Cryptocurrency criminals stole approximately $713 million from individual investors in 2025, using a combination of digital exploits and physical violence, underscoring the escalating risks in the largely unregulated crypto space.
In 2025, crypto criminals extracted over $700 million from individual investors, marking a significant rise in personal thefts as cryptocurrency adoption grows. Blockchain analysis firm Chainalysis reports that while total crypto thefts reached $3.4 billion last year, attacks on individuals accounted for about 20% of that sum, with incidents doubling from 40,000 in 2022 to 80,000 in 2025. This surge is attributed to improved security at major exchanges pushing criminals towards easier targets: everyday holders who often lack robust protections.
The human cost is starkly illustrated by victims like Helen and Richard, a UK couple who lost $315,000 in Cardano coins after hackers accessed their cloud storage. For seven years, they diligently invested, only to watch helplessly as their savings were transferred to untraceable wallets. “You can see your money there on the public blockchain, but there’s nothing you can do to get it back,” Helen said, describing the agony of visible but irretrievable loss. Their story echoes thousands of others where digital keys are compromised through phishing, malware, or data breaches.
Criminals employ both cyber and physical tactics, with “wrench attacks” – a term coined for burglaries and muggings aimed at stealing crypto – becoming increasingly common. In one gruesome case in Spain last April, a man was shot and held captive for hours while criminals tried to access his wallet; his body was later found in woodland. Similarly, in France, Ledger co-founder David Balland was abducted and had a finger cut off during an extortion attempt. These violent methods highlight how traditional robbery has evolved to target digital assets.
Organized groups like the Social Engineering Enterprise, whose members pleaded guilty in the US to stealing $260 million, use hacked databases to identify and scam wealthy individuals. By cross-referencing stolen data from sources like luxury brand parent company Kering, they tailor phishing schemes, sometimes even orchestrating home invasions. North Korean state-sponsored hackers are also actively targeting crypto-rich individuals, as warned by blockchain firm Elliptic in October.
The regulatory landscape offers little solace. In the UK, the Financial Conduct Authority (FCA) states that crypto remains high-risk and largely unprotected, with victims unlikely to recover losses. Unlike traditional finance, where banks may cover fraud, crypto investors are often on their own, especially if using self-custody wallets. Binance, the largest exchange, has its theft advice page blocked in the UK due to lack of authorization, leaving users vulnerable.

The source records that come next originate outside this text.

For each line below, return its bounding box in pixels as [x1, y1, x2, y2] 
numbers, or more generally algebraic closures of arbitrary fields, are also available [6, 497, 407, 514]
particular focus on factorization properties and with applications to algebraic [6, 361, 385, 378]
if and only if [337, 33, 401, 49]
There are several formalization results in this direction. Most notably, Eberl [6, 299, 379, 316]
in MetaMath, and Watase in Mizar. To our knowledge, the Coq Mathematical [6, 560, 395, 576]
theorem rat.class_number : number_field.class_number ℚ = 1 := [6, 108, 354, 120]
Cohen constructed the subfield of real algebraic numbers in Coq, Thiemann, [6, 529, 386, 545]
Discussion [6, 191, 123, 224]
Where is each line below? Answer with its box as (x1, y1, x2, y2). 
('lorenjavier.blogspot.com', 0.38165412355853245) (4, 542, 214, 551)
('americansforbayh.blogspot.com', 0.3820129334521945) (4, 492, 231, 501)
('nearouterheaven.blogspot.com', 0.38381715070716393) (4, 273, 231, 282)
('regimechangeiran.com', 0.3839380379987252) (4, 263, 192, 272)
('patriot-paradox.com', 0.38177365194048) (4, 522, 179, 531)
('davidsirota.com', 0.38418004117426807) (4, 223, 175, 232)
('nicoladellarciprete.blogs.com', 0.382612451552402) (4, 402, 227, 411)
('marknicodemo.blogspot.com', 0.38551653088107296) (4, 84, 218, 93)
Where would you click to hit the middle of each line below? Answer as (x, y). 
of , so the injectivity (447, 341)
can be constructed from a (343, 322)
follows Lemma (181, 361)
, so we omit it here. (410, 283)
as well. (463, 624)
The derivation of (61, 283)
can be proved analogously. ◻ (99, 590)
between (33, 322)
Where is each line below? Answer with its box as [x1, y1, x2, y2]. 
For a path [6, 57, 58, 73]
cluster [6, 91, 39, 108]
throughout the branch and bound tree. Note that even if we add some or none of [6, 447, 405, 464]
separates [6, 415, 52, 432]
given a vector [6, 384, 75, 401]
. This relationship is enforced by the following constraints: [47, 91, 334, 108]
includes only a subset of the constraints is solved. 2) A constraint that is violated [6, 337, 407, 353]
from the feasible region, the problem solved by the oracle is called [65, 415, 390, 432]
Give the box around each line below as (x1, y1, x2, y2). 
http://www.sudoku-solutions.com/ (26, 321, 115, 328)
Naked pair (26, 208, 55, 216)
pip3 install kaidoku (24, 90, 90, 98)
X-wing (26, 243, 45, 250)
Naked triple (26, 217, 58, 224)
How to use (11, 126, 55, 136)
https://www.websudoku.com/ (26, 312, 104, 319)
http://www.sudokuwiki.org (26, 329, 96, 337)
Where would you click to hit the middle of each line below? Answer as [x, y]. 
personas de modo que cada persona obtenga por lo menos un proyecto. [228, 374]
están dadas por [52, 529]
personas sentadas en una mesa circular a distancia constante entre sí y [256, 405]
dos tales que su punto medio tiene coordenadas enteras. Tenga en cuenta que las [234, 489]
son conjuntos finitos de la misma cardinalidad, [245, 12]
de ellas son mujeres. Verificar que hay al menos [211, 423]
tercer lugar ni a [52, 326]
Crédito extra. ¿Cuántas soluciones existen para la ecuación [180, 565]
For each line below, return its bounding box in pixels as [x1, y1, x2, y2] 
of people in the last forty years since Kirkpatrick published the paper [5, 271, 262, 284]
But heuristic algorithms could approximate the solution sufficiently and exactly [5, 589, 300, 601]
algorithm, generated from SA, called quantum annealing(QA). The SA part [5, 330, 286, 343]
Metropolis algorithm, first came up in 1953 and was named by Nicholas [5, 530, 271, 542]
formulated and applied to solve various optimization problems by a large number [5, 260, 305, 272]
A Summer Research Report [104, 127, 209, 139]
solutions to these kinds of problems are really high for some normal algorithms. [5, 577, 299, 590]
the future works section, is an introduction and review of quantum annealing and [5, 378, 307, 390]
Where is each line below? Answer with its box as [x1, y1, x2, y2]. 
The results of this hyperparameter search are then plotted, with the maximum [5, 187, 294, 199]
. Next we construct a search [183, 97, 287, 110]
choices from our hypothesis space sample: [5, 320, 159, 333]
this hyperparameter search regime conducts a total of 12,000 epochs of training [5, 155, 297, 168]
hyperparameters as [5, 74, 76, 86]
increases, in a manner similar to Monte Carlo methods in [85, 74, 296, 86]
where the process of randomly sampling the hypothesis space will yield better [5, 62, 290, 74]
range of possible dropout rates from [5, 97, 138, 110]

Experts note that the anonymity and finality of blockchain transactions make crypto theft particularly devastating. Phil Ariss of TRM Labs explains that criminal groups comfortable with violence naturally migrate to crypto as it becomes mainstream. Matthew Jones, founder of security firm Haven, adds that the abundance of stolen data enriches target lists, making “Bitcoin millionaires” frequent marks. He advocates for enhanced security features like biometric checks and geofencing in wallets.
Despite the risks, the allure of cryptocurrency persists, with global ownership estimated at 560 million people. Victims like Helen and Richard, who sold family possessions and faced homelessness, still plan to reinvest if they recover funds. The industry faces a critical juncture: as attacks proliferate, stronger security practices and regulatory frameworks are urgently needed to protect individuals from both digital deceptions and physical threats.